## [How to complete this task]
Begin at the line containing "Visit-the-lab (8, 6, 95, 24)" in the entries below and end at the line containing "Robotics, 4, 142-155. (8, 57, 77, 66)"; transcribe that range exactly and nothing outside it.

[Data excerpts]
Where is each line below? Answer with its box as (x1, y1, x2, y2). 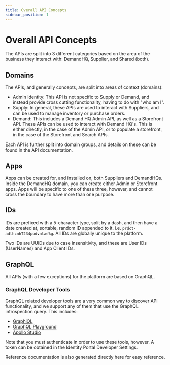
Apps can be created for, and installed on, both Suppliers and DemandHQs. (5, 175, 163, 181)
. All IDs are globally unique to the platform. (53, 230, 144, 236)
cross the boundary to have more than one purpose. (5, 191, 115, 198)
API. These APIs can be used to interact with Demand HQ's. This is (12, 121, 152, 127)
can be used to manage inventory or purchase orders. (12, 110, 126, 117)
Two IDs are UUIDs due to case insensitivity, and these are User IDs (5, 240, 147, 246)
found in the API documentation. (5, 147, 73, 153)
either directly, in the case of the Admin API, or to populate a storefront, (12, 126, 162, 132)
==
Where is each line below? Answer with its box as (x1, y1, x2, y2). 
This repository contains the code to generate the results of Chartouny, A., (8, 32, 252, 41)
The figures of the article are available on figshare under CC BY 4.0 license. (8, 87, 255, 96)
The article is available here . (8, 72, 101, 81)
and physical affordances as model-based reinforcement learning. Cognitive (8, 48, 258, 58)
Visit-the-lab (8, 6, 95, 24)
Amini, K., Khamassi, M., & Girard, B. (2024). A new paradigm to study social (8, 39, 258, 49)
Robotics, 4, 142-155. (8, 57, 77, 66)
==
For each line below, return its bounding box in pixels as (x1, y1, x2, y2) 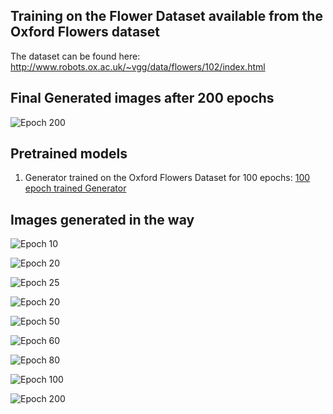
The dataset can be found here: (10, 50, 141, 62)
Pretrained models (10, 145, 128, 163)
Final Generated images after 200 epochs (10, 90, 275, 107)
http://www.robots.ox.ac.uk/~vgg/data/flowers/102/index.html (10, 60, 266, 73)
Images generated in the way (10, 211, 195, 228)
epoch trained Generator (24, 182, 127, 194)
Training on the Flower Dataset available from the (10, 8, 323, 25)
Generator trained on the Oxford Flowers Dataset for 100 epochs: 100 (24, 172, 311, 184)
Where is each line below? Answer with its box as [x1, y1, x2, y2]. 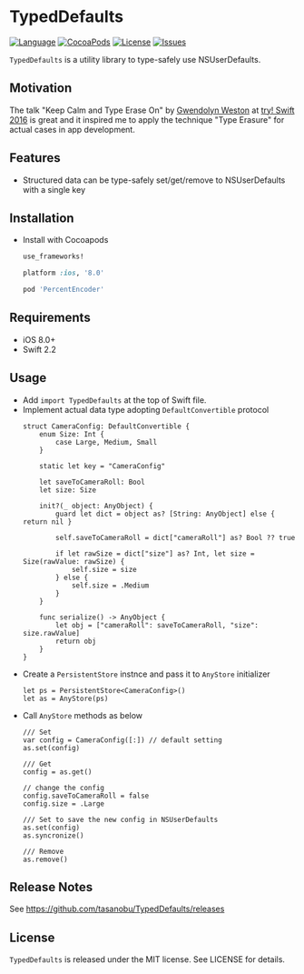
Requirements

## [Exercise solution]
Visit-the-lab (8, 6, 95, 24)
Amini, K., Khamassi, M., & Girard, B. (2024). A new paradigm to study social (8, 39, 258, 49)
Robotics, 4, 142-155. (8, 57, 77, 66)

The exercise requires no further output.